Data to examine —
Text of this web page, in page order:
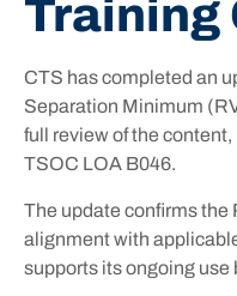
Training
CTS has completed an
Separation Minimum
full review of the
TSOC LOA B046.
The update confirms the
alignment with
supports its ongoing use
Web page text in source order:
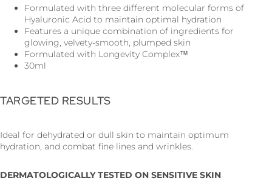
Formulated with three different molecular forms of
Hyaluronic Acid to maintain optimal hydration
Features a unique combination of ingredients for
glowing, velvety-smooth, plumped skin
Formulated with Longevity Complex™
30ml
TARGETED RESULTS
Ideal for dehydrated or dull skin to maintain optimum
hydration, and combat fine lines and wrinkles.
DERMATOLOGICALLY TESTED ON SENSITIVE SKIN
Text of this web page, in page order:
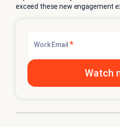
exceed these new engagement
Work Email *
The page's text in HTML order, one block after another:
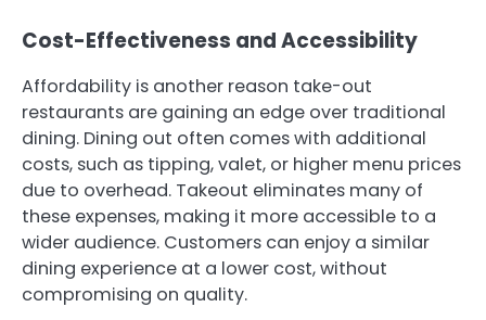
Cost-Effectiveness and Accessibility
Affordability is another reason take-out
restaurants are gaining an edge over traditional
dining. Dining out often comes with additional
costs, such as tipping, valet, or higher menu prices
due to overhead. Takeout eliminates many of
these expenses, making it more accessible to a
wider audience. Customers can enjoy a similar
dining experience at a lower cost, without
compromising on quality.
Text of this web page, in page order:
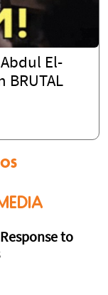
El-
BRUTAL
to
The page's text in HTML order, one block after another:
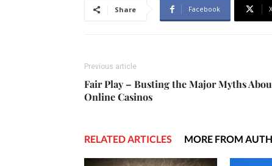
Share Facebook X
Previous article
Fair Play – Busting the Major Myths
Online Casinos
RELATED ARTICLES MORE FROM
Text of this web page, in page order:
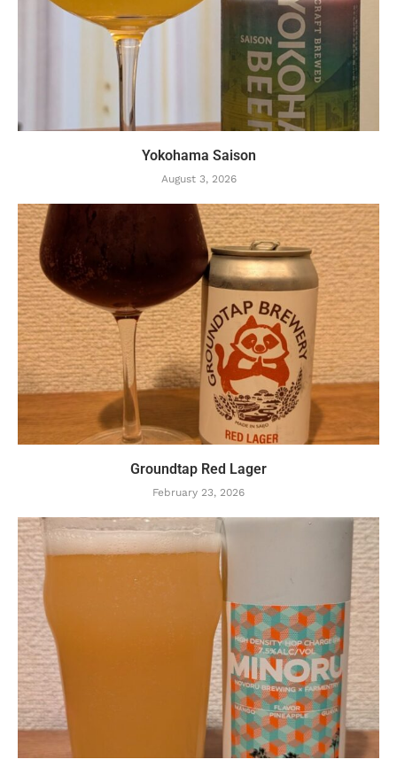
Yokohama Saison
August 3, 2026
Groundtap Red Lager
February 23, 2026
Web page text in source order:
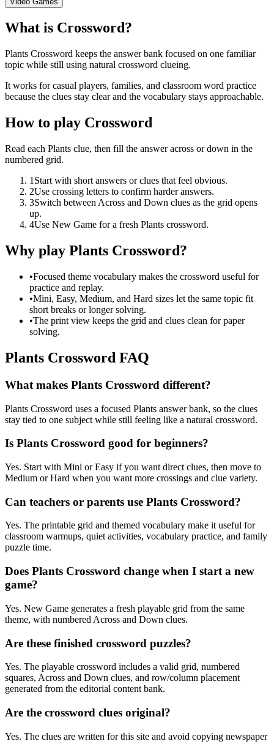
What is Crossword?
Plants Crossword keeps the answer bank focused on one familiar
topic while still using natural crossword clueing.
It works for casual players, families, and classroom word practice
because the clues stay clear and the vocabulary stays approachable.
How to play Crossword
Read each Plants clue, then fill the answer across or down in the
numbered grid.
1 Start with short answers or clues that feel obvious.
2Use crossing letters to confirm harder answers.
3Switch between Across and Down clues as the grid opens
up.
4Use New Game for a fresh Plants crossword.
Why play Plants Crossword?
•Focused theme vocabulary makes the crossword useful for
practice and replay.
•Mini, Easy, Medium, and Hard sizes let the same topic fit
short breaks or longer solving.
•The print view keeps the grid and clues clean for paper
solving.
Plants Crossword FAQ
What makes Plants Crossword different?
Plants Crossword uses a focused Plants answer bank, so the clues
stay tied to one subject while still feeling like a natural crossword.
Is Plants Crossword good for beginners?
Yes. Start with Mini or Easy if you want direct clues, then move to
Medium or Hard when you want more crossings and clue variety.
Can teachers or parents use Plants Crossword?
Yes. The printable grid and themed vocabulary make it useful for
classroom warmups, quiet activities, vocabulary practice, and family
puzzle time.
Does Plants Crossword change when I start a new
game?
Yes. New Game generates a fresh playable grid from the same
theme, with numbered Across and Down clues.
Are these finished crossword puzzles?
Yes. The playable crossword includes a valid grid, numbered
squares, Across and Down clues, and row/column placement
generated from the editorial content bank.
Are the crossword clues original?
Yes. The clues are written for this site and avoid copying newspaper
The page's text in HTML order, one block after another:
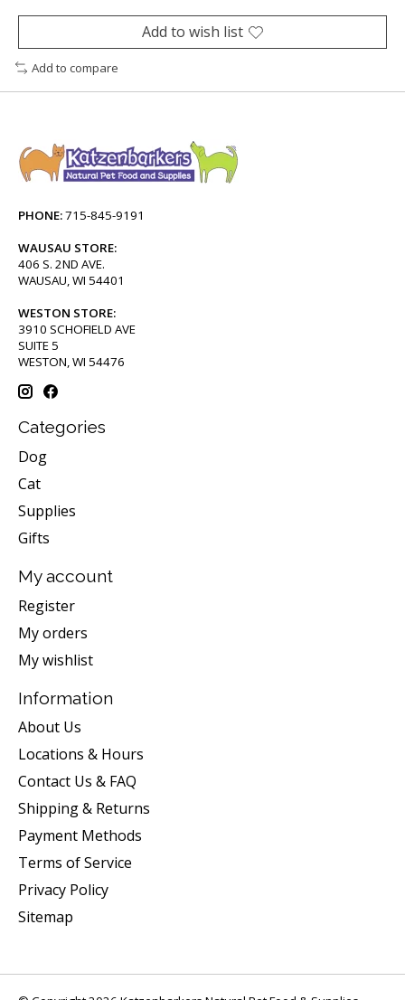
Add to wish list
Add to compare
PHONE:715-845-9191
WAUSAU STORE:
406 S. 2ND AVE.
WAUSAU, WI 54401
WESTON STORE:
3910 SCHOFIELD AVE
SUITE 5
WESTON, WI 54476
Categories
Dog
Cat
Supplies
Gifts
My account
Register
My orders
My wishlist
Information
About Us
Locations & Hours
Contact Us & FAQ
Shipping & Returns
Payment Methods
Terms of Service
Privacy Policy
Sitemap
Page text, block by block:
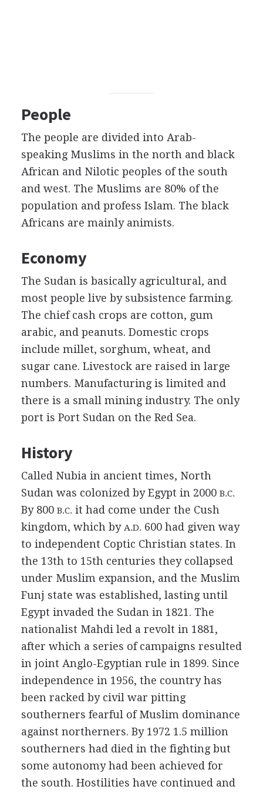
People
The people are divided into Arab-
speaking Muslims in the north and black
African and Nilotic peoples of the south
and west. The Muslims are 80% of the
population and profess Islam. The black
Africans are mainly animists.
Economy
The Sudan is basically agricultural, and
most people live by subsistence farming.
The chief cash crops are cotton, gum
arabic, and peanuts. Domestic crops
include millet, sorghum, wheat, and
sugar cane. Livestock are raised in large
numbers. Manufacturing is limited and
there is a small mining industry. The only
port is Port Sudan on the Red Sea.
History
Called Nubia in ancient times, North
Sudan was colonized by Egypt in 2000 B.C.
By 800 B.C. it had come under the Cush
kingdom, which by A.D. 600 had given way
to independent Coptic Christian states. In
the 13th to 15th centuries they collapsed
under Muslim expansion, and the Muslim
Funj state was established, lasting until
Egypt invaded the Sudan in 1821. The
nationalist Mahdi led a revolt in 1881,
after which a series of campaigns resulted
in joint Anglo-Egyptian rule in 1899. Since
independence in 1956, the country has
been racked by civil war pitting
southerners fearful of Muslim dominance
against northerners. By 1972 1.5 million
southerners had died in the fighting but
some autonomy had been achieved for
the south. Hostilities have continued and
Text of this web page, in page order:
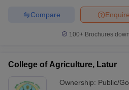
Enquire
Compare
100+ Brochures
College of Agriculture, Latur
Ownership: Public/
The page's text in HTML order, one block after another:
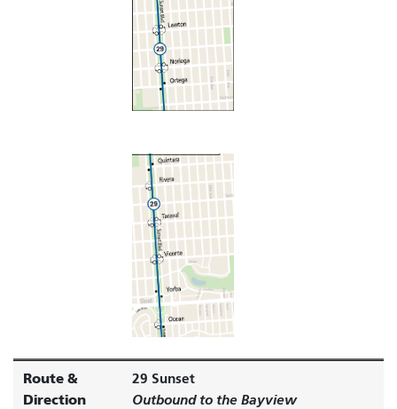
Route &
Direction
29 Sunset
Outbound to the Bayview
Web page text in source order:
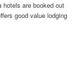
hotels are booked out
good value lodging
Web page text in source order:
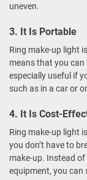
uneven.
3. It Is Portable
Ring make-up light
means that you
especially useful if
such as in a car or
4. It Is Cost-
Ring make-up light
you don’t have to
make-up. Instead
equipment, you can
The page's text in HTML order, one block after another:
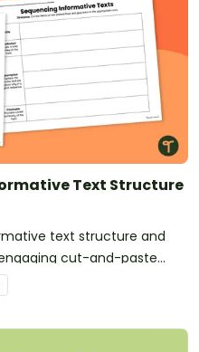
Text Structure
text structure and
cut-and-paste

Exercise description — Using the entries above, reproduce word for word only the lines from the one that contains "Are these finished crossword puzzles?" to the one that contains "sugar cane. Livestock are raised in large", both ends included, and drop every picture.

Solution to this exercise —
Are these finished crossword puzzles?
Yes. The playable crossword includes a valid grid, numbered
squares, Across and Down clues, and row/column placement
generated from the editorial content bank.
Are the crossword clues original?
Yes. The clues are written for this site and avoid copying newspaper
The page's text in HTML order, one block after another:
Add to wish list
Add to compare
PHONE:715-845-9191
WAUSAU STORE:
406 S. 2ND AVE.
WAUSAU, WI 54401
WESTON STORE:
3910 SCHOFIELD AVE
SUITE 5
WESTON, WI 54476
Categories
Dog
Cat
Supplies
Gifts
My account
Register
My orders
My wishlist
Information
About Us
Locations & Hours
Contact Us & FAQ
Shipping & Returns
Payment Methods
Terms of Service
Privacy Policy
Sitemap
Page text, block by block:
People
The people are divided into Arab-
speaking Muslims in the north and black
African and Nilotic peoples of the south
and west. The Muslims are 80% of the
population and profess Islam. The black
Africans are mainly animists.
Economy
The Sudan is basically agricultural, and
most people live by subsistence farming.
The chief cash crops are cotton, gum
arabic, and peanuts. Domestic crops
include millet, sorghum, wheat, and
sugar cane. Livestock are raised in large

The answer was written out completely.